Die Mandarine stammt wie alle Zitruspflanzen aus dem asiatischen Raum und ist in China wohl schon seit Jahrtausenden bekannt. Zusammen mit der Kumquat wird sie als erste der Zitrusfrüchte in der chinesischen Literatur erwähnt. In China wird die Mandarine bis heute angebaut und in Küche sowie Medizin verwendet. Der Begriff „Mandarine“ bezieht sich dabei sowohl auf die leuchtend orangefarbenen Früchte als auch auf die Pflanze. Der immergrüne Mandarinenbaum zählt unter den Zitruspflanzen eher zu den kleineren. Er wird nur ca. fünf Meter hoch. Der Zusatz „reticulata“ im botanischen Namen bezieht sich auf die weiße innere Haut, die bei reifen Früchten das Fruchtfleisch wie ein Netz umspannt. Nach Europa kam die Pflanze im 19. Jahrhundert.
Die reifen Mandarinen schmecken süß und sauer; sie haben eine erfrischend-kühlende Wirkung. Folgerichtig setzt sie die chinesische Medizin vor allem bei hitzigen Prozessen ein. In Europa kommen die Mandarinen vorwiegend im Winterhalbjahr auf den Markt, wo Hitze als äußerer, klimatischer Faktor eher die Ausnahme ist. Ein hitziger Prozess ist im kalten Winter daher beispielsweise zu wenig Feuchtigkeit, die sich in trockener Haut/Schleimhaut und trockenem Husten äußert. Trockene, kalte Luft draußen und trocken-warme Heizungsluft drinnen begünstigen diesen Zustand. Hitze kann sich aber auch entwickeln, wenn sich eine Erkältung festgesetzt hat. Ein ursprünglich vielleicht kalter Prozess schlägt dann in Hitze um, die sich z.B. in Fieber zeigen kann. Hier kann die Mandarine Abhilfe schaffen, denn sie bringt Säfte hervor – so formuliert es die chinesische Medizin. Darunter ist zu verstehen, dass der Körper genügend Flüssigkeit bekommt, um die für alle Körperfunktionen notwendigen Körpersäfte wie z.B. Blut, Zellflüssigkeit, Speichel etc. herzustellen. Wenn genügend Säfte vorhanden sind, dann sind Haut und Lunge ausreichend befeuchtet und können ihre Aufgaben wahrnehmen. Genügend Feuchtigkeit bedeutet genügend Yin und damit ein kühlender Gegenpart zum Yang, der Hitze. Der saure Anteil der Mandarine bewirkt ein Zusammenziehen der Poren; er hilft dadurch die mühsam hergestellten Körpersäfte zu bewahren.
Die chinesische Medizin nutzt außer den Früchten auch die Fruchtschale, sowohl von den reifen als auch von den unreifen grünen Früchten. Die Schale hat gegenüber dem Fruchtfleisch eine wärmende Wirkung. Sie schmeckt bitter und scharf. Mit diesen Eigenschaften wird sie vor allem im Verdauungstrakt eingesetzt. Die Schale kann das Qi dort regulieren und die Verdauung unterstützen. Krämpfe und Verspannungen werden gelöst, Übelkeit und Brechreiz werden gelindert.

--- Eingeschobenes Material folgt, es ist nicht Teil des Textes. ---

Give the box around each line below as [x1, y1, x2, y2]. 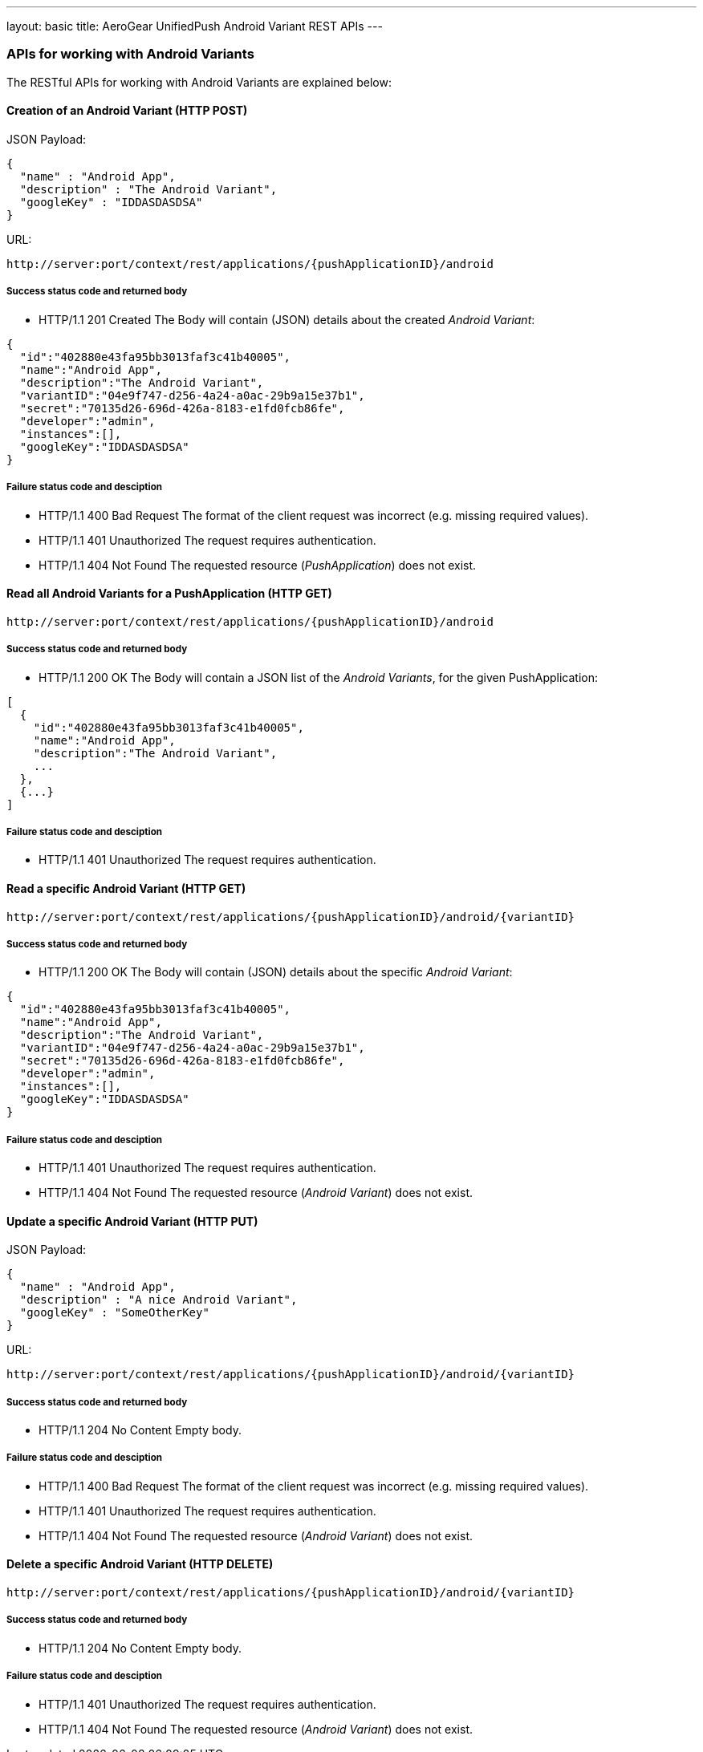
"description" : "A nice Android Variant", [19, 1293, 298, 1307]
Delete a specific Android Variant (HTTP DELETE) [6, 1557, 274, 1572]
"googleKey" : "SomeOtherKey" [19, 1306, 209, 1320]
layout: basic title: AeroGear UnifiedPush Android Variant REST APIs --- [6, 19, 383, 33]
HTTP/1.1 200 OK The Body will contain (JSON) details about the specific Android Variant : [39, 965, 513, 979]
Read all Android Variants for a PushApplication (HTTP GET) [6, 586, 332, 601]
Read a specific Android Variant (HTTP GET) [6, 881, 246, 895]
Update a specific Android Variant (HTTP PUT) [6, 1214, 258, 1228]
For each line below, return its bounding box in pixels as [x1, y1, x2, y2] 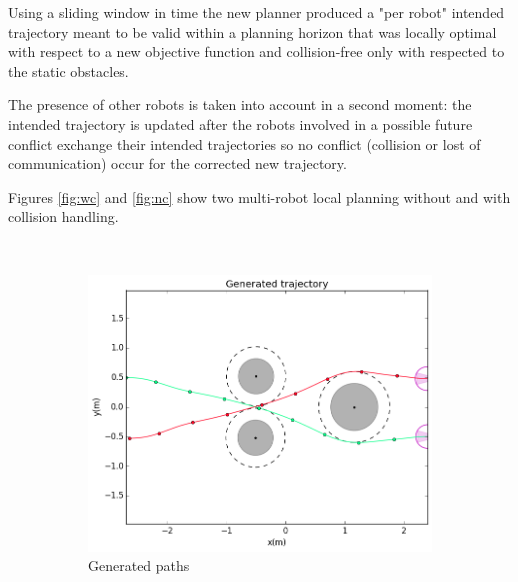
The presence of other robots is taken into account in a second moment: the [8, 94, 472, 115]
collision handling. [8, 206, 119, 227]
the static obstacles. [8, 60, 129, 81]
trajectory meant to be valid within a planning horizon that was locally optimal [8, 21, 497, 42]
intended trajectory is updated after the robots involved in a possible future [8, 113, 473, 134]
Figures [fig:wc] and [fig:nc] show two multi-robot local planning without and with [8, 186, 511, 207]
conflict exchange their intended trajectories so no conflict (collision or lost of [8, 133, 481, 154]
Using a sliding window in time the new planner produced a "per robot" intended [8, 2, 505, 22]
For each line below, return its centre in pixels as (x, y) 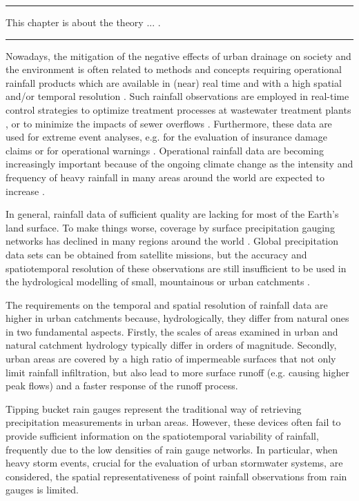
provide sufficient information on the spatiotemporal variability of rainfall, (162, 436)
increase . (25, 191)
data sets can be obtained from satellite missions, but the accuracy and (156, 254)
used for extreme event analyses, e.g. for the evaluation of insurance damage (166, 137)
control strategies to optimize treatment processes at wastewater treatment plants (178, 109)
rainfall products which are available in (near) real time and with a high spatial (174, 82)
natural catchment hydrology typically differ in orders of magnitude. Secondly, (171, 345)
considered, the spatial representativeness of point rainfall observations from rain (176, 476)
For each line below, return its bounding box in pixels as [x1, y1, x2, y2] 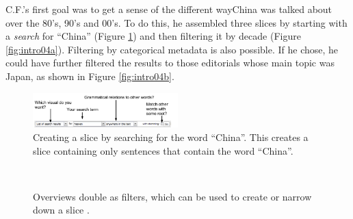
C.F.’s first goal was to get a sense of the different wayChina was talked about [5, 2, 332, 16]
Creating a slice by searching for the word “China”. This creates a [33, 130, 309, 144]
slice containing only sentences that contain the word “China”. [33, 143, 293, 157]
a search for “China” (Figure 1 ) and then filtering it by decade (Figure [5, 29, 301, 43]
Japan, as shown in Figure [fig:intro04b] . [5, 68, 174, 83]
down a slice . [33, 203, 90, 217]
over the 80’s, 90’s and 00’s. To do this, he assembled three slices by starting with [5, 15, 348, 29]
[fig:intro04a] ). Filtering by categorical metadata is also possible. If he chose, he [5, 42, 339, 56]
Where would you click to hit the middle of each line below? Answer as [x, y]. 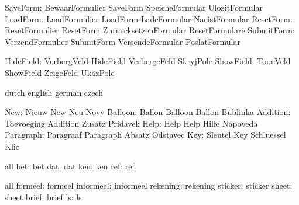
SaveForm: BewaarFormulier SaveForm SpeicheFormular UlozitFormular [134, 7]
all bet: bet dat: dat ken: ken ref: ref [70, 166]
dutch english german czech [54, 92]
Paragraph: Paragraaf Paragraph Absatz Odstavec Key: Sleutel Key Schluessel [145, 135]
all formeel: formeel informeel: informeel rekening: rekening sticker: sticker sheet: [149, 185]
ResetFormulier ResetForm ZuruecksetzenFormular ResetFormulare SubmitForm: [150, 30]
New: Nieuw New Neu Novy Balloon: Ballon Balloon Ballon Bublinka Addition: [148, 112]
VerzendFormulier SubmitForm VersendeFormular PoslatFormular [123, 41]
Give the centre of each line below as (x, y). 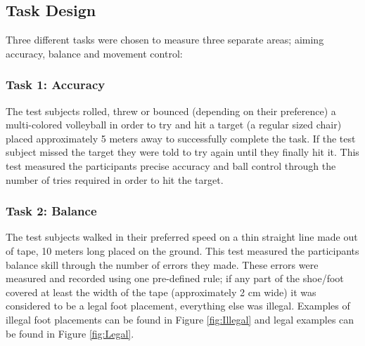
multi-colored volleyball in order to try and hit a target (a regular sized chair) (174, 125)
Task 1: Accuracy (56, 85)
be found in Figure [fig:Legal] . (70, 333)
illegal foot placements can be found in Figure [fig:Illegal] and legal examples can (180, 319)
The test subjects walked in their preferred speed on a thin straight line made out (182, 237)
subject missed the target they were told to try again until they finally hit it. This (182, 152)
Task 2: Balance (51, 211)
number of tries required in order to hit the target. (115, 179)

Das ätherische Öl der Mandarinenschale, das es in Rot (aus reifen Früchten) und Grün (aus unreifen Früchten) gibt, wird in der Aromatherapie geschätzt. Wir kennen alle die Wirkung, die eine soeben geschälte Mandarine in einem Raum auslöst. Der Duft erfrischt, wärmt das Herz und hebt die Stimmung. Dieses ausgleichende und fast schon fröhlich zu nennende Aroma wird gern bei Kindern eingesetzt – als Duftöl und eigentlich noch besser als Massageöl. Auf den Bauch aufgetragen lindert das Mandarinenöl Krämpfe und Beschwerden im Oberbauch (nicht nur bei Kindern) sowie Schwangerschaftsübelkeit. Darüber hinaus regt das Mandarinenöl den Hautstoffwechsel an und ist daher ein gutes Mittel bei Cellulitis und Narbenbehandlung. Bei ätherischem Mandarinenöl ist darauf zu achten, dass es aus biologischem Anbau stammt. Pestizide und andere Schadstoffe lagern sich nämlich gerade in der Schale an, aus der das ätherische Öl gewonnen wird.